*RECORDS FOR THE EXERCISE:*
-- Opening Marker --

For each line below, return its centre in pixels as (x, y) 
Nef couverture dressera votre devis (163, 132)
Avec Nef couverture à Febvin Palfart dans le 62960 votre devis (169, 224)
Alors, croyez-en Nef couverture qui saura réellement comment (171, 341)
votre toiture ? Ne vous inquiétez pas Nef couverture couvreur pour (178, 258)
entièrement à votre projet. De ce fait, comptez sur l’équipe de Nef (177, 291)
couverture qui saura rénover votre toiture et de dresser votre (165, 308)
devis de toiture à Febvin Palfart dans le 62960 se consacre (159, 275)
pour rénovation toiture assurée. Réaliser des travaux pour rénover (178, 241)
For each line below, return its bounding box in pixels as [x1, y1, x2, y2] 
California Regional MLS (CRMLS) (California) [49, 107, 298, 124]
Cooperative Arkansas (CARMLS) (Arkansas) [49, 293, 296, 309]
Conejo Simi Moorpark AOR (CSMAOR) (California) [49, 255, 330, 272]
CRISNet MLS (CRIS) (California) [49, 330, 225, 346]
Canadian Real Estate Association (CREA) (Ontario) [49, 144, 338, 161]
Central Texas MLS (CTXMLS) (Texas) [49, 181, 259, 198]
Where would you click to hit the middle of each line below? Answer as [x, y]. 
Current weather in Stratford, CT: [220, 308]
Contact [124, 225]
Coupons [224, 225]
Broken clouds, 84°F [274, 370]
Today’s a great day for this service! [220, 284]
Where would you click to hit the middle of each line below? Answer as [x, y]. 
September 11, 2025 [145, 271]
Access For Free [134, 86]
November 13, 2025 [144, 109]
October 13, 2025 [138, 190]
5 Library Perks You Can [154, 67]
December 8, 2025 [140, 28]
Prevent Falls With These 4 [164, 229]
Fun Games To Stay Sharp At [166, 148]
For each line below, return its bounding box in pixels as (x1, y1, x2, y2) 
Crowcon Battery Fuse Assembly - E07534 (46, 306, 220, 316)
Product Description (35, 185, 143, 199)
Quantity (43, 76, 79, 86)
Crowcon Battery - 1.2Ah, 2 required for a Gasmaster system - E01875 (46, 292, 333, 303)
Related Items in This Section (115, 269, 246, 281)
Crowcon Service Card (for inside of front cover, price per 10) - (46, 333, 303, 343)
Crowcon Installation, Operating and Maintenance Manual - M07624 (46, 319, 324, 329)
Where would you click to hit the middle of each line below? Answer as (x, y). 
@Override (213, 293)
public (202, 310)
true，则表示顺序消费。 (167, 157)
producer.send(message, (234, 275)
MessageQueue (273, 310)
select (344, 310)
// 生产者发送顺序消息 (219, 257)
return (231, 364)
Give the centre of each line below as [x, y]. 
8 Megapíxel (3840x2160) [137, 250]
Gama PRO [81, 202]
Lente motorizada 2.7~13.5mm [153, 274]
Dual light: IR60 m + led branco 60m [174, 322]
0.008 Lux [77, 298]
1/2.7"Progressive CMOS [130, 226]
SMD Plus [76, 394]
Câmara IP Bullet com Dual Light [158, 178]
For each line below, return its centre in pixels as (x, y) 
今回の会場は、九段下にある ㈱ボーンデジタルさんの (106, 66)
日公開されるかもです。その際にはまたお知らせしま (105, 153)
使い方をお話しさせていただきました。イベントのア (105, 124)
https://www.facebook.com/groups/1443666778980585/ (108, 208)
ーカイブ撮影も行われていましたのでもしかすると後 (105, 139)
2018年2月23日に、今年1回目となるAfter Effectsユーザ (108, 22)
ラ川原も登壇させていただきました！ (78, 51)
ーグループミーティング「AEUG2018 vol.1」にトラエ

-- Closing Marker --

*EXERCISE INSTRUCTIONS:* Repeat the records above with every character intact.

*YOUR SOLUTION:*
For each line below, return its centre in pixels as (x, y) 
Nef couverture dressera votre devis (163, 132)
Avec Nef couverture à Febvin Palfart dans le 62960 votre devis (169, 224)
Alors, croyez-en Nef couverture qui saura réellement comment (171, 341)
votre toiture ? Ne vous inquiétez pas Nef couverture couvreur pour (178, 258)
entièrement à votre projet. De ce fait, comptez sur l’équipe de Nef (177, 291)
couverture qui saura rénover votre toiture et de dresser votre (165, 308)
devis de toiture à Febvin Palfart dans le 62960 se consacre (159, 275)
pour rénovation toiture assurée. Réaliser des travaux pour rénover (178, 241)
For each line below, return its bounding box in pixels as [x1, y1, x2, y2] 
California Regional MLS (CRMLS) (California) [49, 107, 298, 124]
Cooperative Arkansas (CARMLS) (Arkansas) [49, 293, 296, 309]
Conejo Simi Moorpark AOR (CSMAOR) (California) [49, 255, 330, 272]
CRISNet MLS (CRIS) (California) [49, 330, 225, 346]
Canadian Real Estate Association (CREA) (Ontario) [49, 144, 338, 161]
Central Texas MLS (CTXMLS) (Texas) [49, 181, 259, 198]
Where would you click to hit the middle of each line below? Answer as [x, y]. 
Current weather in Stratford, CT: [220, 308]
Contact [124, 225]
Coupons [224, 225]
Broken clouds, 84°F [274, 370]
Today’s a great day for this service! [220, 284]
Where would you click to hit the middle of each line below? Answer as [x, y]. 
September 11, 2025 [145, 271]
Access For Free [134, 86]
November 13, 2025 [144, 109]
October 13, 2025 [138, 190]
5 Library Perks You Can [154, 67]
December 8, 2025 [140, 28]
Prevent Falls With These 4 [164, 229]
Fun Games To Stay Sharp At [166, 148]
For each line below, return its bounding box in pixels as (x1, y1, x2, y2) 
Crowcon Battery Fuse Assembly - E07534 (46, 306, 220, 316)
Product Description (35, 185, 143, 199)
Quantity (43, 76, 79, 86)
Crowcon Battery - 1.2Ah, 2 required for a Gasmaster system - E01875 (46, 292, 333, 303)
Related Items in This Section (115, 269, 246, 281)
Crowcon Service Card (for inside of front cover, price per 10) - (46, 333, 303, 343)
Crowcon Installation, Operating and Maintenance Manual - M07624 (46, 319, 324, 329)
Where would you click to hit the middle of each line below? Answer as (x, y). 
@Override (213, 293)
public (202, 310)
true，则表示顺序消费。 (167, 157)
producer.send(message, (234, 275)
MessageQueue (273, 310)
select (344, 310)
// 生产者发送顺序消息 (219, 257)
return (231, 364)
Give the centre of each line below as [x, y]. 
8 Megapíxel (3840x2160) [137, 250]
Gama PRO [81, 202]
Lente motorizada 2.7~13.5mm [153, 274]
Dual light: IR60 m + led branco 60m [174, 322]
0.008 Lux [77, 298]
1/2.7"Progressive CMOS [130, 226]
SMD Plus [76, 394]
Câmara IP Bullet com Dual Light [158, 178]
For each line below, return its centre in pixels as (x, y) 
今回の会場は、九段下にある ㈱ボーンデジタルさんの (106, 66)
日公開されるかもです。その際にはまたお知らせしま (105, 153)
使い方をお話しさせていただきました。イベントのア (105, 124)
https://www.facebook.com/groups/1443666778980585/ (108, 208)
ーカイブ撮影も行われていましたのでもしかすると後 (105, 139)
2018年2月23日に、今年1回目となるAfter Effectsユーザ (108, 22)
ラ川原も登壇させていただきました！ (78, 51)
ーグループミーティング「AEUG2018 vol.1」にトラエ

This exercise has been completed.